[Records from a collection]
★ ★ ★ ★ ★

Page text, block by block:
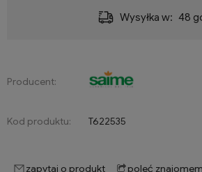
Wysyłka w: 48
Producent:
Kod produktu: T622535
zapytaj o produkt poleć
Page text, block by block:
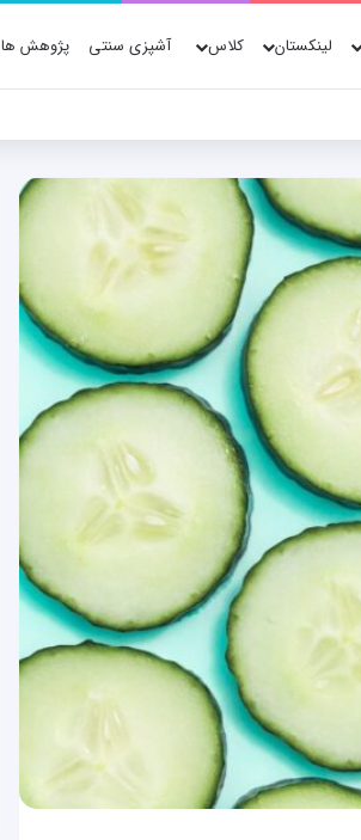
لینکستان کلاس آشپزی سنتی پژوهش ها
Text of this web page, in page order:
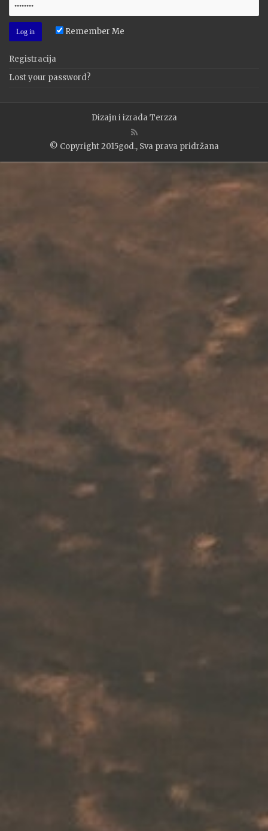
Remember Me
Registracija
Lost your password?
Dizajn i izradaTerzza
© Copyright 2015god., Sva prava pridržana
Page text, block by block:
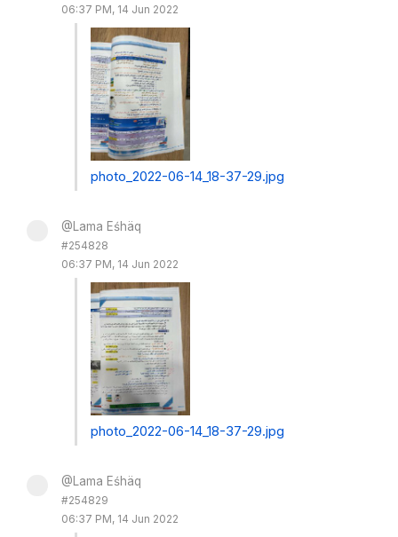
06:37 PM, 14 Jun 2022
photo_2022-06-14_18-37-29.jpg
@Lama Eśhäq
#254828
06:37 PM, 14 Jun 2022
photo_2022-06-14_18-37-29.jpg
@Lama Eśhäq
#254829
06:37 PM, 14 Jun 2022
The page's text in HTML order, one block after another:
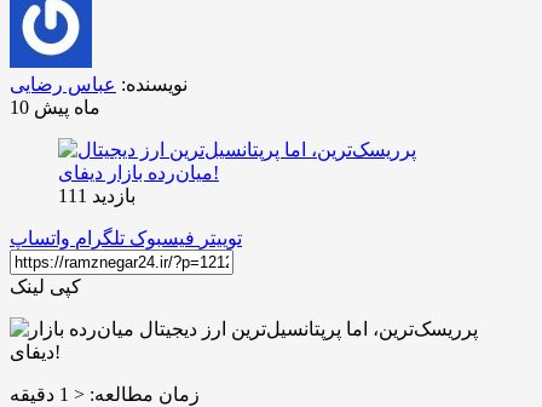
نویسنده: عباس رضایی
10 ماه پیش
بازدید 111
توییتر فیسبوک تلگرام واتساپ
کپی لینک
زمان مطالعه: < 1 دقیقه
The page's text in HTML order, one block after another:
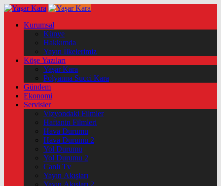
Kurumsal
Künye
Hakkımda
Yayın İlkelerimiz
Köşe Yazıları
Yaşar Kara
Polyanna Succi Kara
Gündem
Ekonomi
Servisler
Vizyondaki Filmler
Haftanin Filmleri
Hava Durumu
Hava Durumu 2
Yol Durumu
Yol Durumu 2
Canlı Tv
Yayın Akışları
Yayın Akışları 2
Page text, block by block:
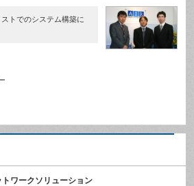
トでのシステム構築に
トワークソリューション
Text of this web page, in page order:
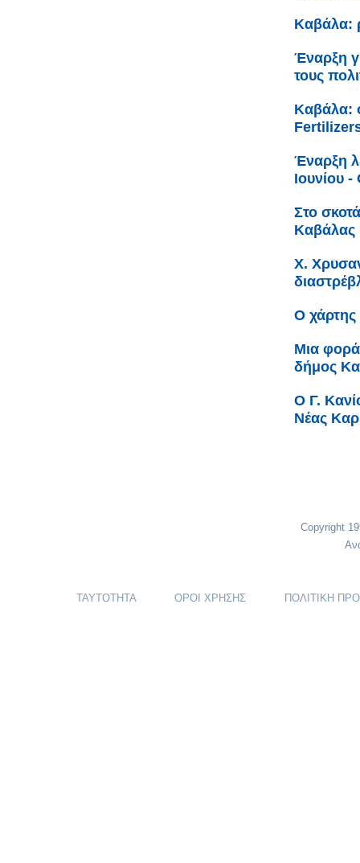
Καβάλα:
Έναρξη
τους
Καβάλα:
Έναρξη
Ιουνίου -
Στο
Καβάλας
Χ.
Ο
Μια φορά
δήμος
Ο Γ.
Νέας
Copyright
ΤΑΥΤΟΤΗΤΑ ΟΡΟΙ ΧΡΗΣΗΣ ΠΟΛΙΤΙΚΗ
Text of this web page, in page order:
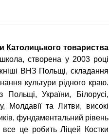
Католицького товариства
створена у 2003 році
ВНЗ Польщі, складання
культури рідного краю.
Польщі, України, Білорусі,
Молдавії та Литви, високі
фундаментальний рівень
все це робить Ліцей Костки
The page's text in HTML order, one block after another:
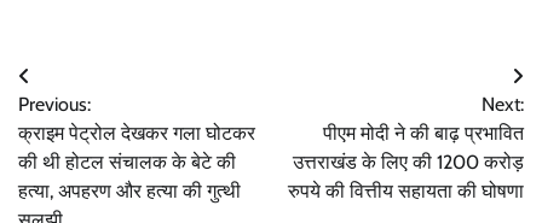
Post
navigation
Previous:
क्राइम पेट्रोल देखकर गला घोटकर
की थी होटल संचालक के बेटे की
हत्या, अपहरण और हत्या की गुत्थी
Next:
पीएम मोदी ने की बाढ़ प्रभावित
उत्तराखंड के लिए की 1200 करोड़
रुपये की वित्तीय सहायता की घोषणा
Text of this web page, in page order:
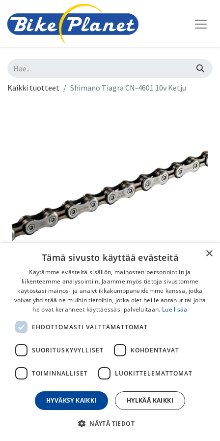
Kaikki tuotteet Shimano Tiagra CN-4601 10v Ketju
Shimano Tiagra CN-4601 10v Ketju
Shimano CN-4601 Tiagra tason ketju. Soveltuu mm. 2x10-
35,00
päivän alin hinta
×
Tämä sivusto käyttää evästeitä
Käytämme evästeitä sisällön, mainosten personointiin ja
liikenteemme analysointiin. Jaamme myös tietoja sivustomme
käytöstäsi mainos- ja analytiikkakumppaneidemme kanssa, jotka
voivat yhdistää ne muihin tietoihin, jotka olet heille antanut tai joita
he ovat keränneet käyttäessäsi palveluitaan. Lue lisää
EHDOTTOMASTI VÄLTTÄMÄTTÖMÄT
SUORITUSKYVYLLISET KOHDENTAVAT
TOIMINNALLISET LUOKITTELEMATTOMAT
HYVÄKSY KAIKKI HYLKÄÄ KAIKKI
NÄYTÄ TIEDOT
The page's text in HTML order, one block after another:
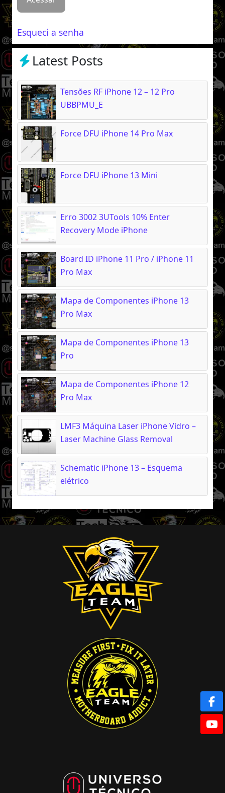
Esqueci a senha
Latest Posts
Tensões RF iPhone 12 – 12 Pro
UBBPMU_E
Force DFU iPhone 14 Pro Max
Force DFU iPhone 13 Mini
Erro 3002 3UTools 10% Enter
Recovery Mode iPhone
Board ID iPhone 11 Pro / iPhone 11
Pro Max
Mapa de Componentes iPhone 13
Pro Max
Mapa de Componentes iPhone 13
Pro
Mapa de Componentes iPhone 12
Pro Max
LMF3 Máquina Laser iPhone Vidro –
Laser Machine Glass Removal
Schematic iPhone 13 – Esquema
elétrico
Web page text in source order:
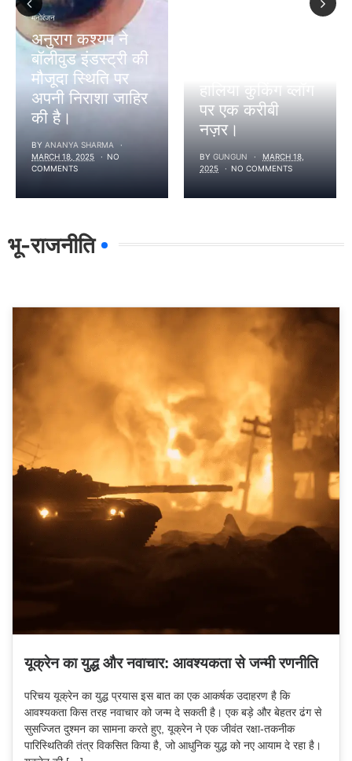
Previous
मनोरंजन
अनुराग कश्यप ने
बॉलीवुड इंडस्ट्री की
मौजूदा स्थिति पर
अपनी निराशा जाहिर
की है।
BY ANANYA SHARMA
MARCH 18, 2025
NO
COMMENTS
हालिया कुकिंग व्लॉग
पर एक करीबी
नज़र।
BY GUNGUN
MARCH 18,
2025
NO COMMENTS
भू-राजनीति
यूक्रेन का युद्ध और नवाचार: आवश्यकता से जन्मी रणनीति
परिचय यूक्रेन का युद्ध प्रयास इस बात का एक आकर्षक उदाहरण है कि
आवश्यकता किस तरह नवाचार को जन्म दे सकती है। एक बड़े और बेहतर ढंग से
सुसज्जित दुश्मन का सामना करते हुए, यूक्रेन ने एक जीवंत रक्षा-तकनीक
पारिस्थितिकी तंत्र विकसित किया है, जो आधुनिक युद्ध को नए आयाम दे रहा है।
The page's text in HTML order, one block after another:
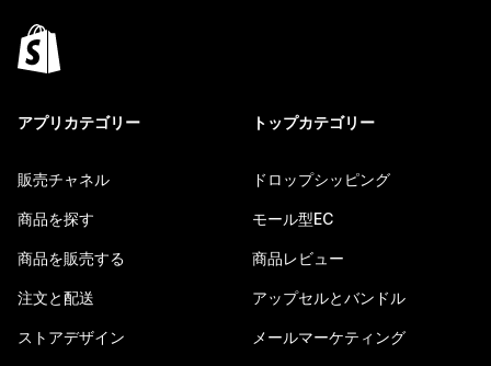
アプリカテゴリー
販売チャネル
商品を探す
商品を販売する
注文と配送
ストアデザイン
トップカテゴリー
ドロップシッピング
モール型EC
商品レビュー
アップセルとバンドル
メールマーケティング
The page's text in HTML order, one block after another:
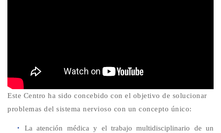
Este Centro ha sido concebido con el objetivo de solucionar
problemas del sistema nervioso con un concepto único:
La atención médica y el trabajo multidisciplinario de un
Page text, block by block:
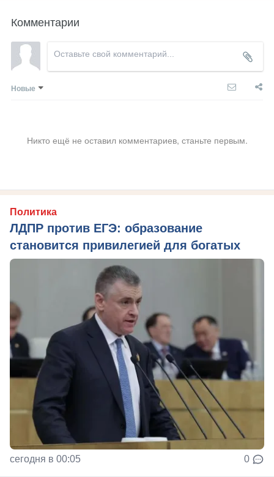
Комментарии
Новые
Никто ещё не оставил комментариев, станьте первым.
Политика
ЛДПР против ЕГЭ: образование
становится привилегией для богатых
сегодня в 00:05 0
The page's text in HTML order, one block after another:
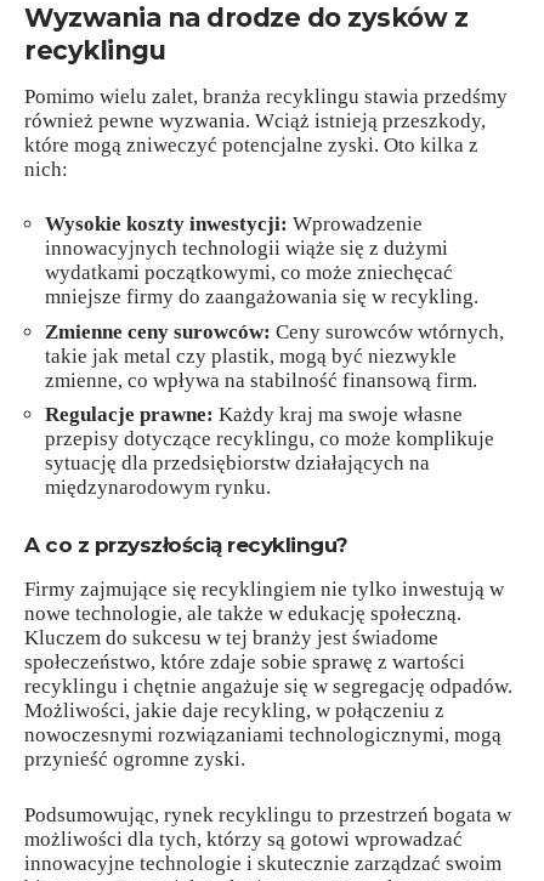
Wyzwania na drodze do zysków z
recyklingu
Pomimo wielu zalet, branża recyklingu stawia przedśmy
również pewne wyzwania. Wciąż istnieją przeszkody,
które mogą zniweczyć potencjalne zyski. Oto kilka z
nich:
Wysokie koszty inwestycji: Wprowadzenie
innowacyjnych technologii wiąże się z dużymi
wydatkami początkowymi, co może zniechęcać
mniejsze firmy do zaangażowania się w recykling.
Zmienne ceny surowców: Ceny surowców wtórnych,
takie jak metal czy plastik, mogą być niezwykle
zmienne, co wpływa na stabilność finansową firm.
Regulacje prawne: Każdy kraj ma swoje własne
przepisy dotyczące recyklingu, co może komplikuje
sytuację dla przedsiębiorstw działających na
międzynarodowym rynku.
A co z przyszłością recyklingu?
Firmy zajmujące się recyklingiem nie tylko inwestują w
nowe technologie, ale także w edukację społeczną.
Kluczem do sukcesu w tej branży jest świadome
społeczeństwo, które zdaje sobie sprawę z wartości
recyklingu i chętnie angażuje się w segregację odpadów.
Możliwości, jakie daje recykling, w połączeniu z
nowoczesnymi rozwiązaniami technologicznymi, mogą
przynieść ogromne zyski.
Podsumowując, rynek recyklingu to przestrzeń bogata w
możliwości dla tych, którzy są gotowi wprowadzać
innowacyjne technologie i skutecznie zarządzać swoim
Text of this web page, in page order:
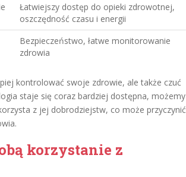
Łatwiejszy dostęp do opieki zdrowotnej,
oszczędność czasu i energii
Bezpieczeństwo, łatwe monitorowanie
zdrowia
kontrolować swoje zdrowie, ale także czuć
staje się coraz bardziej dostępna, możemy
z jej dobrodziejstw, co może przyczynić
korzystanie z
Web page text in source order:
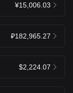
¥15,006.03
₽182,965.27
$2,224.07
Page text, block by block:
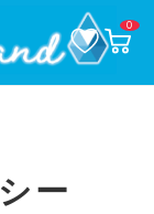
お
気
に
カ
0
ー
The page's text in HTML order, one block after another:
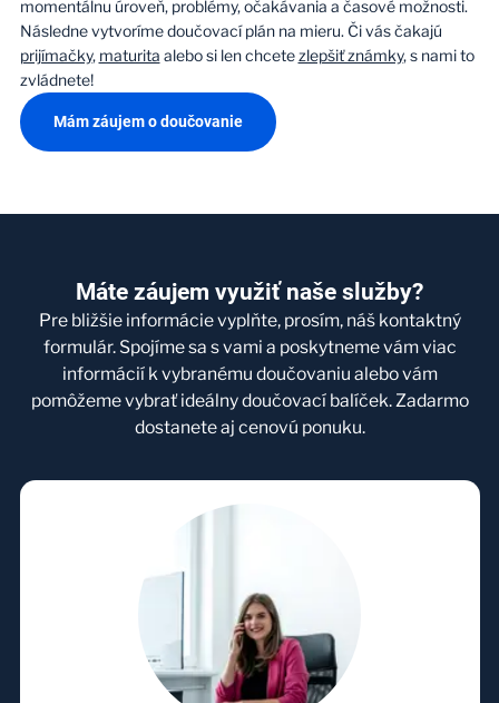
momentálnu úroveň, problémy, očakávania a časové možnosti.
Následne vytvoríme doučovací plán na mieru. Či vás čakajú
prijímačky, maturita alebo si len chcetezlepšiť známky, s nami to
zvládnete!
Mám záujem o doučovanie
Máte záujem využiť naše služby?
Pre bližšie informácie vyplňte, prosím, náš kontaktný
formulár. Spojíme sa s vami a poskytneme vám viac
informácií k vybranému doučovaniu alebo vám
pomôžeme vybrať ideálny doučovací balíček. Zadarmo
dostanete aj cenovú ponuku.
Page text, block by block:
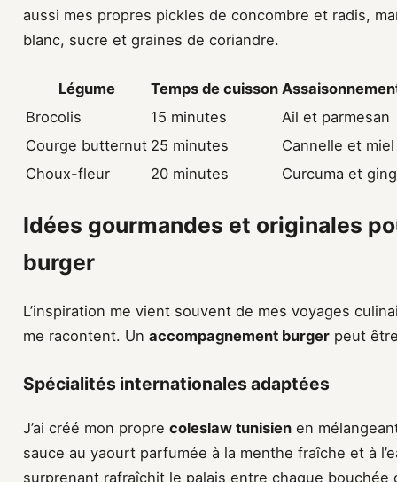
aussi mes propres pickles de concombre et radis,
blanc, sucre et graines de coriandre.
Légume Temps de cuisson
Brocolis
15 minutes
Ail et parmesan
Courge butternut 25 minutes
Cannelle et miel
Choux-fleur
20 minutes Curcuma et
Idées gourmandes et originales
burger
L’inspiration me vient souvent de mes voyages
me racontent. Un accompagnement burger peut
Spécialités internationales adaptées
J’ai créé mon propre coleslaw tunisien en
sauce au yaourt parfumée à la menthe fraîche et à
surprenant rafraîchit le palais entre chaque bouchée
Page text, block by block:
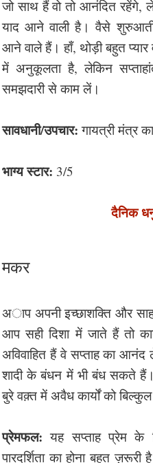
जो साथ हैं वो तो आनंदित रहेंगे,
याद आने वाली है। वैसे
आने वाले हैं। हाँ, थोड़ी बहुत
में अनुकूलता है, लेकिन
समझदारी से काम लें।
सावधानी/उपचार: गायत्री मंत्र
भाग्य स्टार: 3/5
दैनिक
मकर
अाप अपनी इच्छाशक्ति और
आप सही दिशा में जाते हैं तो
अविवाहित हैं वे सप्ताह का
शादी के बंधन में भी बंध सकते हैं।
बुरे वक़्त में अवैध कार्यों को
प्रेमफल: यह सप्ताह प्रेम
पारदर्शिता का होना बहुत
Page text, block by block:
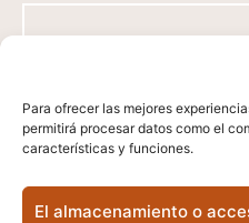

★ ★ ★ ★ ★

[Directions for this task]
Give again, exactly as written above, each line from the one that has "również pewne wyzwania." to the one that has "Łatwiejszy dostęp do", both included; omit the pictures.

[Solution to this task]
również pewne wyzwania. Wciąż istnieją przeszkody,
które mogą zniweczyć potencjalne zyski. Oto kilka z
nich:
Wysokie koszty inwestycji: Wprowadzenie
innowacyjnych technologii wiąże się z dużymi
wydatkami początkowymi, co może zniechęcać
mniejsze firmy do zaangażowania się w recykling.
Zmienne ceny surowców: Ceny surowców wtórnych,
takie jak metal czy plastik, mogą być niezwykle
zmienne, co wpływa na stabilność finansową firm.
Regulacje prawne: Każdy kraj ma swoje własne
przepisy dotyczące recyklingu, co może komplikuje
sytuację dla przedsiębiorstw działających na
międzynarodowym rynku.
A co z przyszłością recyklingu?
Firmy zajmujące się recyklingiem nie tylko inwestują w
nowe technologie, ale także w edukację społeczną.
Kluczem do sukcesu w tej branży jest świadome
społeczeństwo, które zdaje sobie sprawę z wartości
recyklingu i chętnie angażuje się w segregację odpadów.
Możliwości, jakie daje recykling, w połączeniu z
nowoczesnymi rozwiązaniami technologicznymi, mogą
przynieść ogromne zyski.
Podsumowując, rynek recyklingu to przestrzeń bogata w
możliwości dla tych, którzy są gotowi wprowadzać
innowacyjne technologie i skutecznie zarządzać swoim
Text of this web page, in page order:
Łatwiejszy dostęp do opieki zdrowotnej,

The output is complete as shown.